(WHAT IS EXPECTED): Because only the text is wanted, repeat the records below exactly and omit the pictures.

++++ EXCERPTED RECORDS ++++

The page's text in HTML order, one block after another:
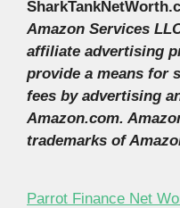
Amazon Services
affiliate advertising
provide a means for
fees by advertising
Amazon.com.
trademarks of
Parrot Finance Net
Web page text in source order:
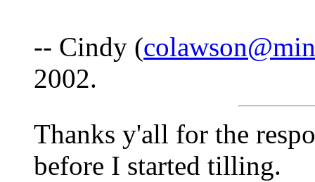
-- Cindy (
2002.
Thanks y'all for the
before I started tilling.
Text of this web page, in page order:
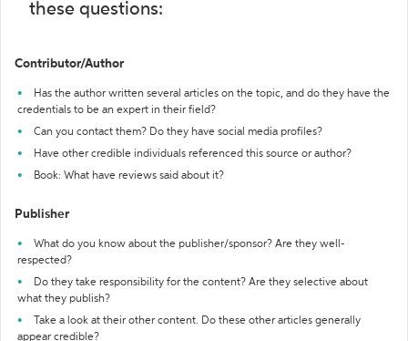
these questions:
Contributor/Author
Has the author written several articles on the topic, and do they have the
credentials to be an expert in their field?
Can you contact them? Do they have social media profiles?
Have other credible individuals referenced this source or author?
Book: What have reviews said about it?
Publisher
What do you know about the publisher/sponsor? Are they well-
respected?
Do they take responsibility for the content? Are they selective about
what they publish?
Take a look at their other content. Do these other articles generally
appear credible?
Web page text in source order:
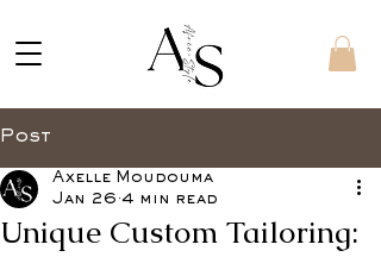
Post
Unique Custom Tailoring:
Axelle Moudouma
Jan 26 4 min read
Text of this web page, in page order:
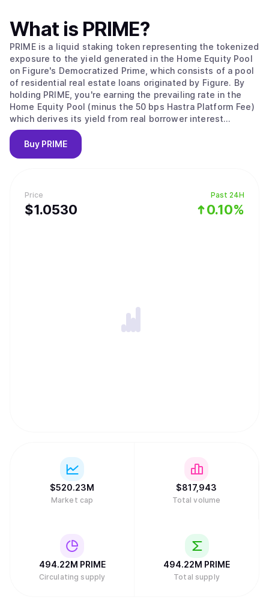
Price
$1.0530
Past 24H
0.10%
What is PRIME?
PRIME is a liquid staking token representing the tokenized
exposure to the yield generated in the Home Equity Pool
on Figure's Democratized Prime, which consists of a pool
of residential real estate loans originated by Figure. By
holding PRIME, you're earning the prevailing rate in the
Home Equity Pool (minus the 50 bps Hastra Platform Fee)
which derives its yield from real borrower interest
payments.
Buy PRIME
$520.23M
Market cap
$817,943
Total volume
494.22M PRIME
Circulating supply
494.22M PRIME
Total supply
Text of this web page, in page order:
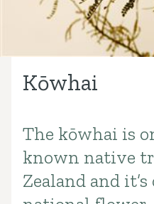
Kōwhai
Introduction
The kōwhai is
known native
Zealand and
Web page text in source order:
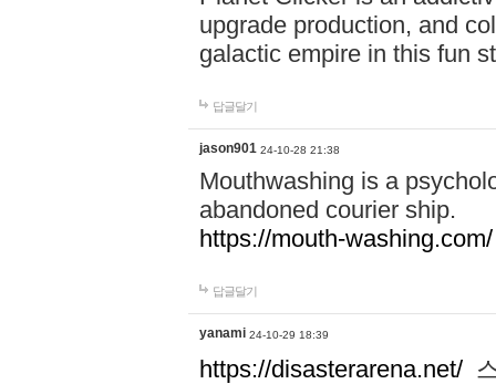
upgrade production, and
galactic empire in this fun
답글달기
jason901 24-10-28 21:38
Mouthwashing is a
abandoned courier ship.
https://mouth-washing.com/
답글달기
yanami 24-10-29 18:39
https://disasterarena.net/
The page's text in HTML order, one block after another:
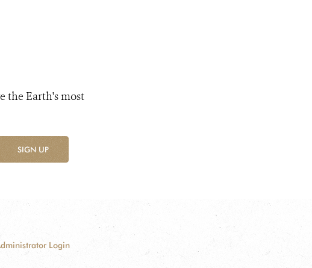
the Earth's most
SIGN UP
Login
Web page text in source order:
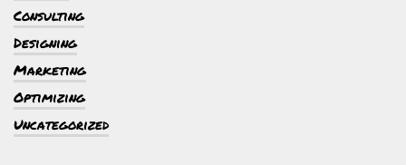
Consulting
Designing
Marketing
Optimizing
Uncategorized
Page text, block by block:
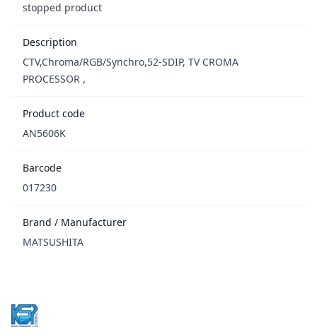
stopped product
Description
CTV,Chroma/RGB/Synchro,52-SDIP, TV CROMA
PROCESSOR ,
Product code
AN5606K
Barcode
017230
Brand / Manufacturer
MATSUSHITA
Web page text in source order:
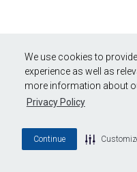
We use cookies to
experience as well as
more information about
Privacy Policy
Continue
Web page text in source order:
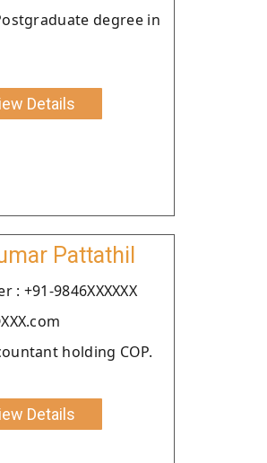
degree in
Details
Pattathil
: +91-9846XXXXXX
holding COP.
Details
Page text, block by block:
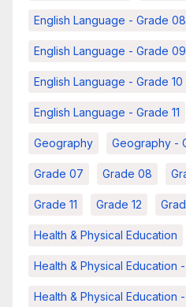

++++

(WRITTEN REPLY):
The page's text in HTML order, one block after another:
Amazon Services
affiliate advertising
provide a means for
fees by advertising
Amazon.com.
trademarks of
Parrot Finance Net
Web page text in source order:
-- Cindy (
2002.
Thanks y'all for the
before I started tilling.
Text of this web page, in page order:
these questions:
Contributor/Author
Has the author written several articles on the topic, and do they have the
credentials to be an expert in their field?
Can you contact them? Do they have social media profiles?
Have other credible individuals referenced this source or author?
Book: What have reviews said about it?
Publisher
What do you know about the publisher/sponsor? Are they well-
respected?
Do they take responsibility for the content? Are they selective about
what they publish?
Take a look at their other content. Do these other articles generally
appear credible?
Web page text in source order:
Post
Unique Custom Tailoring:
Axelle Moudouma
Jan 26 4 min read
Text of this web page, in page order:
Price
$1.0530
Past 24H
0.10%
What is PRIME?
PRIME is a liquid staking token representing the tokenized
exposure to the yield generated in the Home Equity Pool
on Figure's Democratized Prime, which consists of a pool
of residential real estate loans originated by Figure. By
holding PRIME, you're earning the prevailing rate in the
Home Equity Pool (minus the 50 bps Hastra Platform Fee)
which derives its yield from real borrower interest
payments.
Buy PRIME
$520.23M
Market cap
$817,943
Total volume
494.22M PRIME
Circulating supply
494.22M PRIME
Total supply
Text of this web page, in page order:
Kōwhai
Introduction
The kōwhai is
known native
Zealand and
Web page text in source order:
upgrade production, and
galactic empire in this fun
답글달기
jason901 24-10-28 21:38
Mouthwashing is a
abandoned courier ship.
https://mouth-washing.com/
답글달기
yanami 24-10-29 18:39
https://disasterarena.net/
The page's text in HTML order, one block after another:
the Earth's most
SIGN UP
Login
Web page text in source order:
Consulting
Designing
Marketing
Optimizing
Uncategorized
Page text, block by block:
stopped product
Description
CTV,Chroma/RGB/Synchro,52-SDIP, TV CROMA
PROCESSOR ,
Product code
AN5606K
Barcode
017230
Brand / Manufacturer
MATSUSHITA
Web page text in source order:
We use cookies to
experience as well as
more information about
Privacy Policy
Continue
Web page text in source order:
degree in
Details
Pattathil
: +91-9846XXXXXX
holding COP.
Details
Page text, block by block:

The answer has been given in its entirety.